When `learnFromConfirmedEntry()` is called:

1. **Existing rule found** (same counterparty pattern) -- the rule's confidence is increased by 0.03 and the template is updated to match the confirmed entry.

2. **No existing rule** -- a new rule is created with:
   * `confidence: 0.85` (starts below auto-post threshold)
   * `source: "learned"` (distinguishes from manually created rules)
   * `priority: 50` (lower priority than manual rules)
   * Counterparty pattern derived from the confirmed entry

After 4 more confirmations (0.85 + 0.03 x 4 = 0.97), the rule crosses the auto-post threshold and future matching transactions are posted without human input.

### Cost Trajectory

For a typical company processing 300 transactions/month:

| Month | Rule Match | History | AI  | Escalated | AI Cost  |
| ----- | ---------- | ------- | --- | --------- | -------- |
| 1     | 20%        | 10%     | 50% | 20%       | \~\$15   |
| 2     | 55%        | 15%     | 20% | 10%       | \~\$6    |
| 3     | 75%        | 10%     | 10% | 5%        | \~\$3    |
| 6     | 90%        | 5%      | 3%  | 2%        | \~\$1    |
| 12    | 95%        | 3%      | 1%  | 1%        | \~\$0.30 |

<Tip>
  The key insight: AI costs are front-loaded.

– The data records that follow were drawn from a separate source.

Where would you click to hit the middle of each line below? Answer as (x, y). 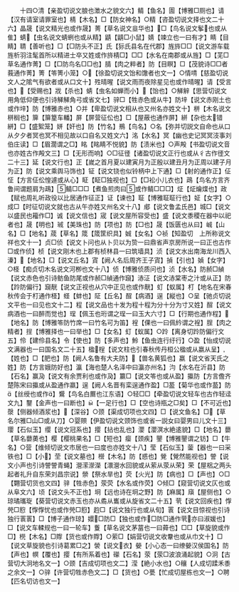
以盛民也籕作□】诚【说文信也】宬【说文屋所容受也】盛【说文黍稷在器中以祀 (119, 215)
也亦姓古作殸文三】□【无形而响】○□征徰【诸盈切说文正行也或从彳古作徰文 (119, 153)
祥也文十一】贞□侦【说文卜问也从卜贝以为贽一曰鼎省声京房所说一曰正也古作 (119, 242)
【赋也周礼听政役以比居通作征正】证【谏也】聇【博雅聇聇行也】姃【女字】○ (119, 198)
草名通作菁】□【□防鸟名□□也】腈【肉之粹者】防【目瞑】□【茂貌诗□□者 (118, 64)
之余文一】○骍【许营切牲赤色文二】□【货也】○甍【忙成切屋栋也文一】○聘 (118, 572)
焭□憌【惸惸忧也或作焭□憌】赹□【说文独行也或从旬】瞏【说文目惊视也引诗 (119, 510)
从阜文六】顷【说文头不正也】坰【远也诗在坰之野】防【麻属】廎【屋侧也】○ (119, 492)
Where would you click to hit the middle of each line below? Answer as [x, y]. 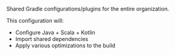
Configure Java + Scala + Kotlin [55, 32]
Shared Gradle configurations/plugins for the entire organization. [88, 9]
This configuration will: [35, 20]
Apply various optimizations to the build [65, 46]
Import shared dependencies [52, 39]
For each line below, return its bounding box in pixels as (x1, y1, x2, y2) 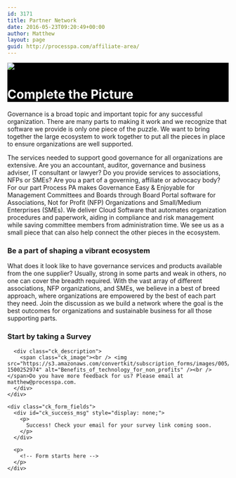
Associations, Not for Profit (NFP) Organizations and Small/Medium (7, 198, 202, 206)
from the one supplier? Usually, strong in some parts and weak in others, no (7, 269, 227, 278)
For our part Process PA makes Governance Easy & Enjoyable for (7, 183, 195, 191)
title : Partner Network (7, 17, 77, 24)
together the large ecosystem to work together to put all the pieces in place (7, 132, 225, 141)
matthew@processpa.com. (7, 378, 77, 386)
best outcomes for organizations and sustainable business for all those (7, 307, 212, 315)
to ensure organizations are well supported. (7, 139, 133, 148)
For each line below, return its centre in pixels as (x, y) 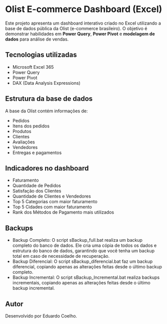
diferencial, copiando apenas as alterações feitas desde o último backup (87, 267)
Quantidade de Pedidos (37, 186)
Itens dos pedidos (31, 126)
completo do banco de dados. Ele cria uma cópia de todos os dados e (84, 246)
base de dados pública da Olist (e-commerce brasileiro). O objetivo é (76, 28)
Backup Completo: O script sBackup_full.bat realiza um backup (77, 240)
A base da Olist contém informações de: (46, 111)
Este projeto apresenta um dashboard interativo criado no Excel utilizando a (83, 23)
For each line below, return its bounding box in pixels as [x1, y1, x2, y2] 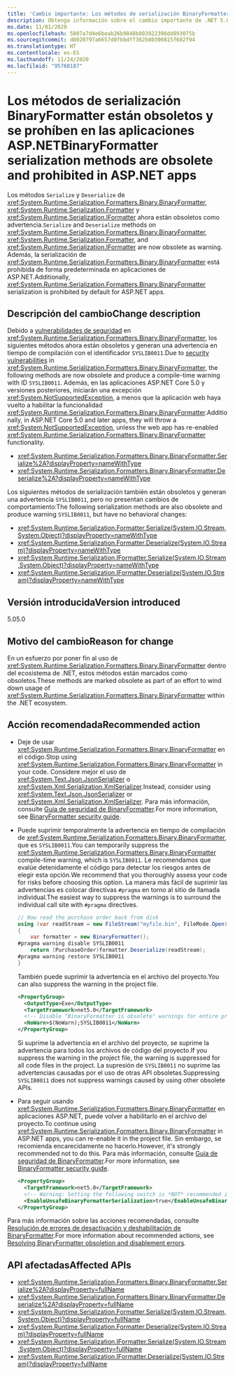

The system learns quickly and AI inference becomes
  rare. By month 6, most companies see less than \$1/month in AI costs for transaction
  classification.
</Tip>

## Rule Management

### Viewing Rules

```bash theme={null}
lim stats
# Shows rule count, match rates, and confidence distribution
```

### Manual Rule Creation

For transactions you know in advance, create rules manually for instant classification:

```bash theme={null}
# Via the REST API
POST /v1/companies/:id/matching-rules
{
  "name": "Stripe processing fee",
  "conditions": {
    "counterparty_contains": "stripe",
    "direction": "outflow",
    "amount_max": 50000
  },
  "template": {
    "lines": [
      { "side": "debit", "accountCode": "5401", "ratio": 1.0 },
      { "side": "credit", "accountCode": "1102", "ratio": 1.0 }
    ]
  },
  "priority": 5
}
```

Manual rules have higher priority (lower number) than learned rules, so they take precedence.

## Architecture

The judgment engine lives in the `@repo/engine` package:

```
packages/engine/src/judgment/
├── engine.ts           # Main 4-step pipeline
├── rule-matcher.ts     # Step 1: Pattern matching against rules
├── history-matcher.ts  # Step 2: Similar transaction lookup
├── ai-inferrer.ts      # Step 3: LLM classification
├── confidence.ts       # Confidence score management
├── learner.ts          # Learning from confirmed entries
└── nl-engine.ts        # Natural language input processing
```

Each step is independently testable and the pipeline is extensible -- new steps can be inserted without changing the overall flow.